Eliminating the Lack of Diversity in Text to Speech

March 2, 2022

The science that goes into making machines talk like humans is very complex because our speech patterns are so nuanced. So, it’s not surprising that it has taken well over 200 years for AI voices to get from the first speaking machine—which was able to simulate only a few recognizably human utterances—to a Samuel L. Jackson voice clone delivering the weather report on Alexa today. Talking assistants like Siri, Google Assistant, and Alexa, now sound more human than before. Thanks to advances in AI, we’ve reached a point where it’s sometimes difficult to distinguish synthetic voices from real ones.

Despite such innovative developments, there still exist disparities in these text to speech (TTS) systems. Specifically, in how certain accents and words in particular languages are delivered. For example, voice AI mispronounces words in many Asian, African, and Latin languages. In fact, researchers at Stanford University recently published a study in which they reported findings from researching five automatic speech recognition systems.
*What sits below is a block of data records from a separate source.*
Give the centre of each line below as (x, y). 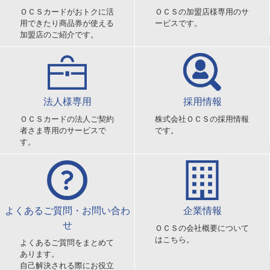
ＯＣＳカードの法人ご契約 (67, 119)
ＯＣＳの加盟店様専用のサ (202, 11)
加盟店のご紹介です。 (59, 34)
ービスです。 (179, 23)
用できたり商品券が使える (67, 23)
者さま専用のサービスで (63, 130)
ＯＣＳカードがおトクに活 (67, 11)
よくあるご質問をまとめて (67, 243)
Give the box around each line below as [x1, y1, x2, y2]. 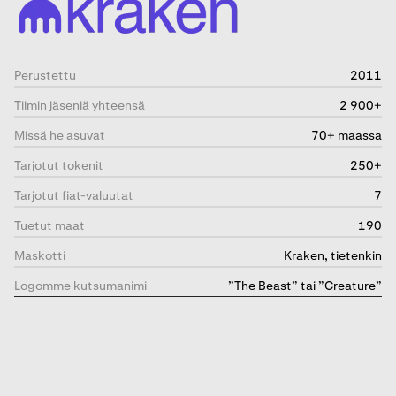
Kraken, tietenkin [284, 247, 382, 264]
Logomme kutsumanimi [14, 278, 147, 294]
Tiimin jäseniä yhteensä [14, 97, 145, 114]
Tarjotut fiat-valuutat [14, 187, 133, 204]
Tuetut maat [14, 217, 85, 234]
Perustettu [14, 67, 76, 84]
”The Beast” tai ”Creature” [228, 278, 382, 294]
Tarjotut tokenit [14, 157, 103, 174]
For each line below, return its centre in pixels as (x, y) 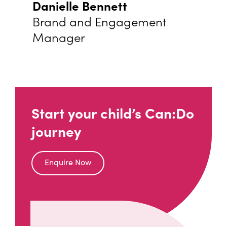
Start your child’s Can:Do (113, 112)
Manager (59, 37)
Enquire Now (68, 162)
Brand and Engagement (99, 21)
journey (56, 131)
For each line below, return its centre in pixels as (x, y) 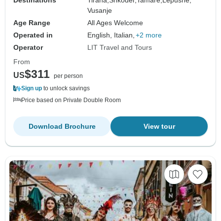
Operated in (33, 35)
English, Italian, (111, 35)
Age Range (32, 22)
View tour (159, 126)
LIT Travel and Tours (120, 47)
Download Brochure (62, 126)
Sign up (32, 88)
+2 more (149, 35)
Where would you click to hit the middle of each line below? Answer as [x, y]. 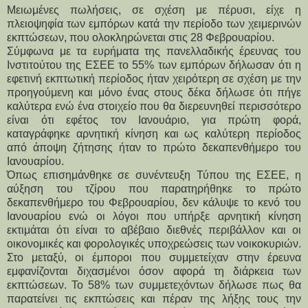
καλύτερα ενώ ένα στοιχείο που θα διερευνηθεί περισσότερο [154, 106]
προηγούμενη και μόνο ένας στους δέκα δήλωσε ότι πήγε [154, 92]
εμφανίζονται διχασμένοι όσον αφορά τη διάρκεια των [154, 271]
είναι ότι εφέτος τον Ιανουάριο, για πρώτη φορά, [154, 120]
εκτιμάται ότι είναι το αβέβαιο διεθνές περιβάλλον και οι [154, 230]
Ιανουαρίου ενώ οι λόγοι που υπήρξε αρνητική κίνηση [154, 216]
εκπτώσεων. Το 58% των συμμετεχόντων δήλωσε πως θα [154, 285]
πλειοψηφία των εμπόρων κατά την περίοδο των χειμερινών [154, 23]
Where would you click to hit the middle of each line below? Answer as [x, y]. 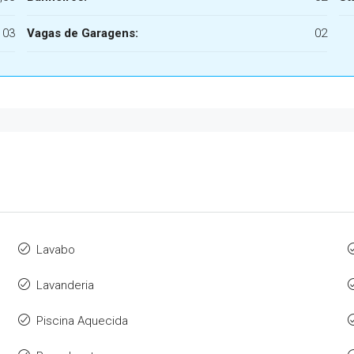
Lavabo [56, 250]
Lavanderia [66, 285]
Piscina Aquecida [83, 321]
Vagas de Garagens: [82, 33]
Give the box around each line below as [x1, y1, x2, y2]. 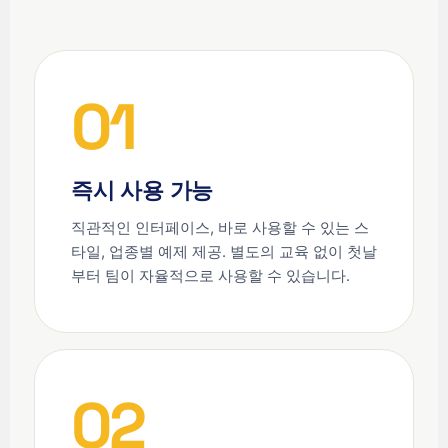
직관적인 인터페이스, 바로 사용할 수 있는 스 [71, 218, 369, 238]
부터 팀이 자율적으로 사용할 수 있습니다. [71, 266, 350, 286]
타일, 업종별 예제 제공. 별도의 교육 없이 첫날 [71, 242, 377, 262]
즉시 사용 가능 [71, 176, 214, 205]
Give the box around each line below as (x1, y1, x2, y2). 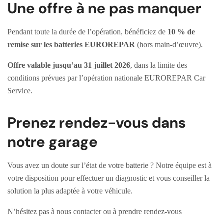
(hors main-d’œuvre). (135, 40, 203, 49)
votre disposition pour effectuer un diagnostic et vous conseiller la (7, 174, 210, 183)
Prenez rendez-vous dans (7, 113, 186, 133)
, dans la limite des (130, 61, 187, 70)
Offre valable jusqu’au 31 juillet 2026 (7, 61, 130, 70)
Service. (7, 86, 32, 95)
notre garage (7, 132, 98, 152)
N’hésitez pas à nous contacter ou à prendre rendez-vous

The average word error rate for white subjects was 19 percent compared to 35 percent for black subjects speaking in African-American Vernacular English.

So, why does such bias still exist in TTS systems?

While there are numerous possible reasons, a major cause boils down to the bias that prevails in the algorithms powering these TTS services. Many TTS systems are trained on limited sets of data, making them less effective. For example, the most commonly used dataset for TTS is, LibriSpeech, a corpus of approximately 1000 hours of 16kHz read English speech. The data for LibriSpeech is derived from read audiobooks from the LibriVox project and has been carefully segmented and aligned. Although LibriSpeech was started in 2015 and LibriVox in 2005, respectively, the majority of the books used for the audio recordings were written in the 19th century and before. This, in essence, means there certainly exists bias in terms of the lack of characters of color in these stories. Furthermore, the speakers that contributed to the LibriVox project recordings were not necessarily African Americans, Latinos, or Asians.

Moreover, LibriVox contains enough English content for a speech processing corpus, LibriSpeech, to be built from it but the same cannot be said for other languages. To state facts, LibriVox comprises over 60 thousand hours of content for English but comparatively less for other languages such as Greek, Latin, Japanese, and more. Another more recent dataset used by these voice AI systems, LibriTTS, addresses this issue.

LibriTTS is designed explicitly for text to speech. The new speech corpus is derived from the original audio and text materials of the LibriSpeech corpus and inherits the desired properties of the LibriSpeech corpus. LibriTTS corpus consists of 585 hours of speech data at a 24kHz sampling rate from 2,456 speakers and the corresponding texts. Despite the profusion of speech data through these datasets—among others, it is nevertheless difficult to find datasets that allow training the models on prosodic and emotional aspects. This serves as a second major hindrance.

There must be a large amount of clean speech data from one speaker to train an end-to-end speech synthesizer from scratch which is not available for several low-resource languages. Besides, there is also an inadequacy of a reliable text normalization front-end and lexicon for these languages, which means phonemes are also not available for that particular text.

A third issue lies in the way the TTS systems are trained to recognize sound. At the phoneme level, these AI systems are tied to the phoneme set of the language a voice is built from. This is usually because modern speech synthesizers use recorded voice samples in a diphone database, allowing them to sound more natural. As a result, the phoneme set is restricted to the voice's language.

Correct prosody and pronunciation analysis from written text is also a major challenge today. Written text contains no explicit emotions and pronunciation of certain words is sometimes very anomalous. At a low-level synthesis, the discontinuities and contextual effects in wave concatenation methods are the most problematic.

Bridging the Digital Divide in Speech Synthesis AI

Eliminating bias means you have to be meticulous with the data these TTS algorithms use and take a more holistic approach to not just including more diverse data but also phonetic fundamentals. It is equally important to consider how the synthetic voices perform in different environments through focus groups. In other words, data must not only represent different dialects but genders as well, in order to reduce these race and gender biases and be more accurate.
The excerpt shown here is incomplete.